● Prompt:
Can you find the lines of the listing that include "bugfix" and copy every one?

● Extracted material:
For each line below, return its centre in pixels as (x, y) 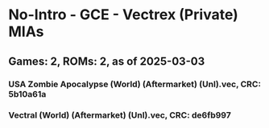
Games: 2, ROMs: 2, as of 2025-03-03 (107, 61)
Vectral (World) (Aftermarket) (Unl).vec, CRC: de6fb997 (120, 115)
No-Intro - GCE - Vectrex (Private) (124, 15)
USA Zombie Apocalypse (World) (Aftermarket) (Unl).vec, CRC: (135, 84)
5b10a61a (27, 94)
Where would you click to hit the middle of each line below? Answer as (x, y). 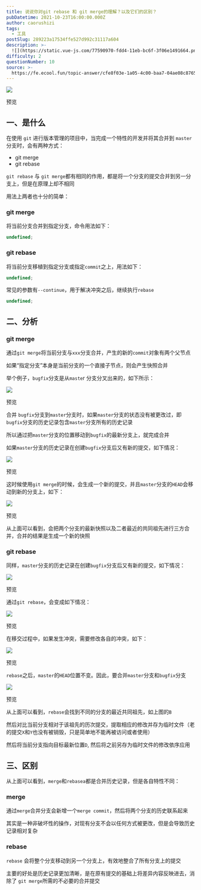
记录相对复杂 (22, 831)
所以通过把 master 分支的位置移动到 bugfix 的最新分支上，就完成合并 (88, 435)
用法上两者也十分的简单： (38, 196)
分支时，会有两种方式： (35, 146)
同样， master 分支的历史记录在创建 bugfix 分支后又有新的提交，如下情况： (96, 565)
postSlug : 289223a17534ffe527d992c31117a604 (63, 39)
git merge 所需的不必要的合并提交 (59, 880)
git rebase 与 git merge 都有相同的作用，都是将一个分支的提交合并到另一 (96, 176)

● Response below:
所以通过把 master 分支的位置移动到 bugfix 的最新分支上，就完成合并 (88, 435)
同样， master 分支的历史记录在创建 bugfix 分支后又有新的提交，如下情况： (96, 565)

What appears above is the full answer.